J'avoue qu'il n'y a pas très longtemps, j'étais absolument convaincu de la vérité des rêves. Mais un incident significatif m'a récemment ouvert les yeux. Si je le raconte, ce n'est pas qu'il soit intéressant, mais parce que je crois qu'on ne saurait trop s'acharner à combattre la superstition.
J'ai donc rêvé ceci :
Dans un endroit qu'il me serait assez difficile de préciser, je voyais avancer ma cuisinière. Elle jetait les yeux de tous côtés, comme pour s'assurer qu'aucun regard indiscret ne pouvait la surprendre. Puis tranquillisée, elle levait son tablier et commençait à s'ouvrir le ventre. L'opération paraissait s'effectuer avec une facilité extraordinaire. Évidemment, elle devait en avoir la grande habitude, car son visage resté calme ne trahissait pas la moindre douleur. Au contraire, elle semblait prendre à ce jeu un plaisir extrême. Un large sourire s'épanouissait sur ses lèvres et ses yeux brillants révélaient une profonde joie intérieure.
Quand l'ouverture ainsi pratiquée fut assez large, je la vis soudain y introduire sa main et en retirer plusieurs objets de différentes valeurs : un réveil-matin nickelé, des petites cuillères en vermeil, une boite de poudre de riz, un sucrier en argent, enfin une superbe voiture automobile.
Justement depuis deux jours j'avais perdu mon réveil-matin. Alors je compris que Mélanie me l'avait volé et que les autres objets que je venais d'entrevoir avaient sans doute été dérobés à ses anciens maîtres. Furieux, je m'élançais vers la gueuse pour rentrer en possession de mon horlogerie. Mais à ce moment, elle m'apercevait et s'enfuyait sans qu'il me fut possible de la rejoindre.
A mon réveil, je n'eus qu'une idée ; interroger Mélanie, la faire avouer, me faire restituer mon réveil-matin et en même temps tâcher, si possible, de m'emparer de l'automobile.
Je ne fis qu'un bon jusqu'à la cuisine :
- Mélanie !
- Monsieur ?
- Avez-vous trouvé ce réveil-matin ?
- Non, monsieur. Pourtant, j'ai cherché partout, et...
- Je sais où il est.
- Ah ! J'avais peur que monsieur ne finit par croire que c'était moi...
- Mélanie, vous me volez.
- Moi, monsieur, si l'on peut dire !
- Et mon réveil est ici.
D'un doigt terrible je désignai l'abdomen de la cuisinière. Elle parut ahurie.
- Monsieur, croit que je l'ai mangé ?
Dans un tiroir je pris un couteau le plus grand.
- Mélanie, ouvrez vous le ventre.
Affolée, elle se mit à courir vers la porte en criant : Au secours ! D'un bond je fus sur elle et la terrassai.
- Mélanie, ouvrez vous le ventre ou je vais de ce pas chez le commissaire.
Elle ne répondait rien.
- Mélanie, on vous jettera en prison ; Mélanie, on vous enverra aux travaux forcés. Mélanie, on vous coupera le cou.
Inquiet de son silence, je me penchai sur son visage. Elle était évanouie.
Alors j'eus un instant de pitié. Au fond, elle ne m'avait volé qu'un réveil-matin de 3 fr. 50. Ne valait-il pas mieux la chasser simplement, en retenant la somme sur ses gages, et l'envoyer se faire pendre ailleurs ? J'étais presque décidé à m'éloigner, quand soudain je me rappelai l'automobile.
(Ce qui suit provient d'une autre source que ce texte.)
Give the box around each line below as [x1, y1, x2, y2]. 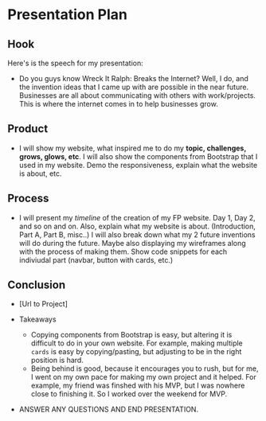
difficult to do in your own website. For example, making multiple [30, 338, 244, 348]
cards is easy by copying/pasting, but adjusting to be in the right [30, 347, 242, 357]
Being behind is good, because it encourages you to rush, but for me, [30, 364, 260, 373]
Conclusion [7, 279, 66, 292]
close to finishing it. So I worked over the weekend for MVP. [30, 389, 228, 399]
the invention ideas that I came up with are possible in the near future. [18, 82, 248, 92]
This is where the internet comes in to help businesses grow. [18, 99, 218, 108]
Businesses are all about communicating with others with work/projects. [18, 91, 256, 100]
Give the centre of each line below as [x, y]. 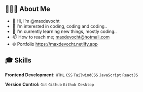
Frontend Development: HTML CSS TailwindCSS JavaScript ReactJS [71, 75]
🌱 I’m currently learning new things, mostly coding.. [65, 31]
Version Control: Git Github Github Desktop [50, 84]
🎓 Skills [18, 60]
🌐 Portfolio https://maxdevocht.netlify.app [55, 44]
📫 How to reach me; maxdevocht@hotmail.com [61, 37]
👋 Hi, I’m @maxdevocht [36, 21]
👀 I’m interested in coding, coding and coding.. [60, 26]
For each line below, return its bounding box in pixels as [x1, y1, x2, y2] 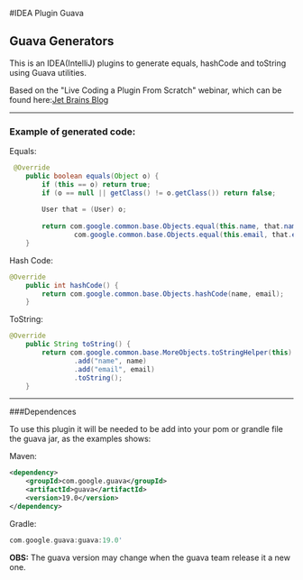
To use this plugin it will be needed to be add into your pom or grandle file [9, 424, 284, 435]
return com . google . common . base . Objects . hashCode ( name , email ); [41, 289, 284, 299]
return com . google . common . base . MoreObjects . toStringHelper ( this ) [41, 348, 293, 357]
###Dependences [9, 406, 77, 418]
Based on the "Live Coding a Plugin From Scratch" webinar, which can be [9, 85, 282, 96]
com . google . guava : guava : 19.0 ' [9, 536, 124, 545]
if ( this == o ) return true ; [41, 180, 151, 189]
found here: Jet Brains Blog [9, 94, 109, 105]
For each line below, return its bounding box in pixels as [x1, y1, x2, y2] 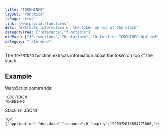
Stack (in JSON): [5, 107, 39, 113]
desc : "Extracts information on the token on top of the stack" [5, 26, 139, 30]
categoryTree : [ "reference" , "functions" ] [5, 30, 91, 35]
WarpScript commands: [5, 85, 53, 91]
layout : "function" [5, 12, 45, 17]
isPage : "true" [5, 16, 36, 21]
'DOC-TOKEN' [5, 94, 29, 100]
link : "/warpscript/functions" [5, 21, 69, 26]
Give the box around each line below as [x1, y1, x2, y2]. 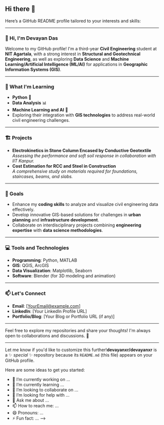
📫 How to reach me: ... [12, 403, 59, 408]
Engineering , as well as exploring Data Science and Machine [5, 56, 129, 62]
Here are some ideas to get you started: [5, 367, 85, 373]
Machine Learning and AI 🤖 [12, 107, 68, 113]
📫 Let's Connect [5, 290, 46, 297]
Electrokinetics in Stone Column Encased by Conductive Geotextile [12, 147, 151, 153]
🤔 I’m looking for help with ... [12, 392, 70, 398]
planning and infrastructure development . [12, 217, 99, 223]
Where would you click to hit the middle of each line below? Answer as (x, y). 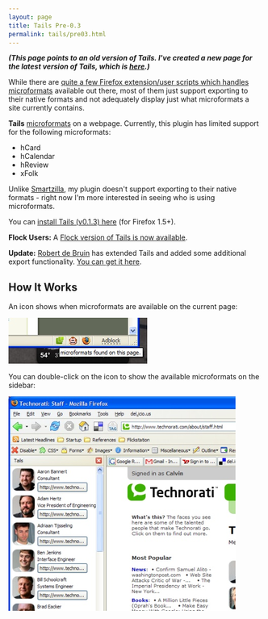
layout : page (30, 17)
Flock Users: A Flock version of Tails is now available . (98, 237)
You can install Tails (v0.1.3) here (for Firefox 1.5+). (92, 222)
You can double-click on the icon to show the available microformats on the (134, 377)
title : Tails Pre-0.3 (45, 25)
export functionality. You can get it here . (75, 261)
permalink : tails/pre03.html (57, 34)
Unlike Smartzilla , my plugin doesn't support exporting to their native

Je la voyais cette voiture, vaste, confortable, cossue, m’entraînant rapidement par la campagne, traversant les bois, les vallons, les plaines à des allures prodigieuses. Avoir une automobile , c'était le rêve de toute une vie.
La tentation était trop forte. D'un geste prompt, je plantai mon arme dans le ventre de la malheureuse.
Et je n'y ai trouvé qu'un fœtus de huit mois, du sexe mâle et parfaitement constitué.

Edouard Osmont in Le Rire, 04 janvier 1902.